(Stored items)
+++

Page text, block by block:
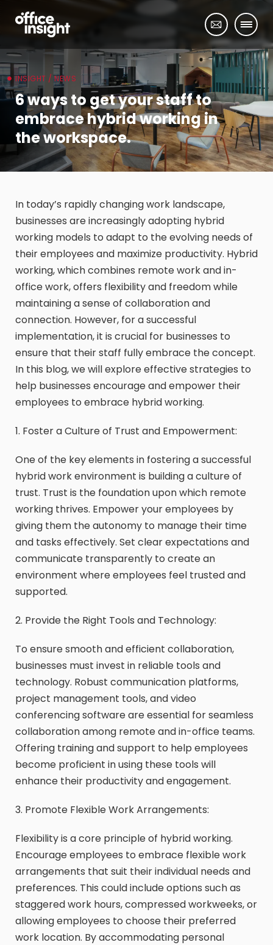
INSIGHT / NEWS
6 ways to get your staff to
embrace hybrid working in
the workspace.
In today’s rapidly changing work landscape,
businesses are increasingly adopting hybrid
working models to adapt to the evolving needs of
their employees and maximize productivity. Hybrid
working, which combines remote work and in-
office work, offers flexibility and freedom while
maintaining a sense of collaboration and
connection. However, for a successful
implementation, it is crucial for businesses to
ensure that their staff fully embrace the concept.
In this blog, we will explore effective strategies to
help businesses encourage and empower their
employees to embrace hybrid working.
1. Foster a Culture of Trust and Empowerment:
One of the key elements in fostering a successful
hybrid work environment is building a culture of
trust. Trust is the foundation upon which remote
working thrives. Empower your employees by
giving them the autonomy to manage their time
and tasks effectively. Set clear expectations and
communicate transparently to create an
environment where employees feel trusted and
supported.
2. Provide the Right Tools and Technology:
To ensure smooth and efficient collaboration,
businesses must invest in reliable tools and
technology. Robust communication platforms,
project management tools, and video
conferencing software are essential for seamless
collaboration among remote and in-office teams.
Offering training and support to help employees
become proficient in using these tools will
enhance their productivity and engagement.
3. Promote Flexible Work Arrangements:
Flexibility is a core principle of hybrid working.
Encourage employees to embrace flexible work
arrangements that suit their individual needs and
preferences. This could include options such as
staggered work hours, compressed workweeks, or
allowing employees to choose their preferred
work location. By accommodating personal

+++

Reproduce exactly the entries above, limited to the lines from the one with "their employees and" through the one with "connection. However, for a successful", both included.

» WRITTEN RESPONSE:
their employees and maximize productivity. Hybrid
working, which combines remote work and in-
office work, offers flexibility and freedom while
maintaining a sense of collaboration and
connection. However, for a successful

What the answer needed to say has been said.